We’ve seen a lot of trends in high-tech industry over the 30+ years for which ECM have been working with the best and brightest candidates and companies. Data science, and subsequently machine learning, have been two of the hottest topics we’ve encountered – there is a huge amount of interest in these, from both candidates and companies in the field.
The confusing thing for people trying to understand these areas is that the same terminology is used not only to describe variations on a theme but also in some cases to encompass or exclude larger portions of the field than one might imagine. This is true for details published by companies, described by universities and professionals, and even topics cited in major publications.
It’s easiest to understand this as a diagram:
(A larger version of this diagram is available for download. Depending on your web browser, clicking the link may save it to your Downloads without telling you it's done so.)
This is a view of the overall field of data science. Here, quotes around “machine learning” or “deep learning” indicate common usage; unquoted terms are (in our subjective view) more technical / specific definitions from the perspective of people in those fields. You’ll encounter both, so it’s worth bearing in mind the differences. But do note, everyone’s perspective is different – and that’s a good thing – and language is always evolving. This makes it hard for those of us with a technical background as we’re used to precise terminology - but broader definitions help to advance the edges of the field and make subjects more approachable and inclusive.
Data Science: The Broad View
From a certain perspective, the field of data science can be seen as encompassing the totality of data processing, from initial cleanup and reasoned or intuitive analysis through to statistical work and (where applicable) the application of machine learning technologies.
The goal in every case is to answer a question relevant to a business or group of people, and the answer (since it is often based on statistics) usually comes in the form of a percentage or probability. Sometimes the question is known at the start; sometimes the data is known but the goal is to explore what can be learned from this data that may be of value to the business and so the question is derived during the analysis. This is increasingly common as the excitement around the fields of data science and machine learning has swept across the business landscape; companies realise they have vast quantities of untapped data on hand, and feel they should be making use of it. These conditions have given rise both to specialist consultancies in these fields, and to domain experts with a variety of scientific backgrounds, all contributing to answering these questions for different kinds of data.
Data Science: The Statistical View
Some people view data science less broadly, and would be more likely to name the field as a whole as data analysis or data modelling (or even data processing). They might use the term data science to refer to activities which fall more strictly into the fields of computational statistics and applied mathematics. This is the exciting bit of data science from a mathematical standpoint, and it’s effectively the fulcrum, i.e. the greatest point of leverage, for statistical methods.
These methods fall into three primary areas, with related goals:
- Clustering – grouping data by similarity
- Classification – categorising data
- Regression – quantifying and predicting relationships
These are further supported by mathematical techniques which allow a “best” fit to be made to a curve or series of curves intended to approximate the equation (model) describing a set of data points along various axes. Techniques such as Markov Chain Monte Carlo apply to this category.
There is also substantial overlap between this view of data science, and the field of operations research (OR), also known as operational research, which has comparable goals and overlapping methods.
As the field is still developing, data scientists frequently come from a wide variety of backgrounds and there is no prescribed route into the field.
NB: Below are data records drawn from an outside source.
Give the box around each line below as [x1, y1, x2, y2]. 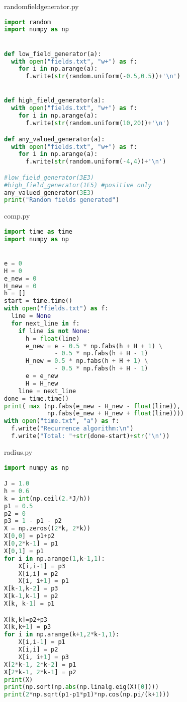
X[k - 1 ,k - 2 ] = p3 [4, 585, 58, 592]
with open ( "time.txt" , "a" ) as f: [4, 417, 120, 425]
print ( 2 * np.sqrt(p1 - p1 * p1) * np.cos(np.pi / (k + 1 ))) [4, 691, 170, 698]
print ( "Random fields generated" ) [4, 196, 120, 204]
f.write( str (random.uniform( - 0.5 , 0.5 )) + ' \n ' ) [25, 73, 180, 80]
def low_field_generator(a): [4, 50, 102, 58]
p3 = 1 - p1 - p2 [4, 517, 62, 525]
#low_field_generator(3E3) [4, 174, 94, 181]

At ECM we find data scientists often have a strong background in maths or physics, and especially have knowledge of statistics and a real enthusiasm for working directly with data.
There are some things worth knowing if you’re considering a career in data science. If you ask any data scientist working commercially, a substantial amount of their time (indeed the vast majority of it, for many people) is spent on the data to clean it and prepare it ready for analysis. Data must be filtered and transformed, rogue values eliminated, duplicates removed, sources merged and combined. This normalisation process is critical for the success of later stages, whose conclusions will otherwise be incorrect. Given each data source (and even sometimes, each data set) is different, and requires an intuitive understanding of the data and the problem, this stage remains largely a manual task; though often data scientists will write ad hoc scripts and transformations to help them once they start to see patterns.
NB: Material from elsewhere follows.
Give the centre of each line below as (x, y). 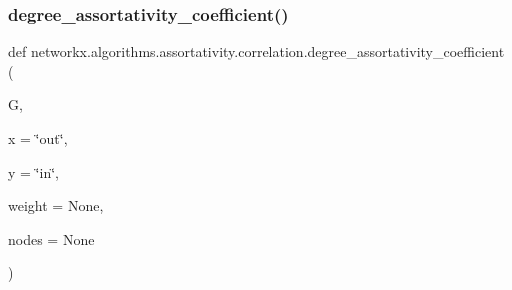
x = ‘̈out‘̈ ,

After this critical stage, work diverges depending on the kind of data scientist one speaks to. People from a statistical background will often be building statistical models, or writing statistical code from first principles. Others will be working with data engineers: those being people with a combined mathematical and software development skillset whose role it is to provide tools to allow data scientists to do their work (and this is far from a purely supporting role; a skilled data engineer has just as much of a vital role to play in that process). Given the quality and availability of pre-existing platforms, libraries and toolkits, there are also a large number of data scientists whose work involves taking advantage of these, understanding their foibles and quirks, and directing the process of analysis by shepherding data through the right tools. This isn’t as simple as it might sound: in many tools just as complex a model can be built by the data scientist as would be built from first principles and it’s just as important that the basis of that model is correct.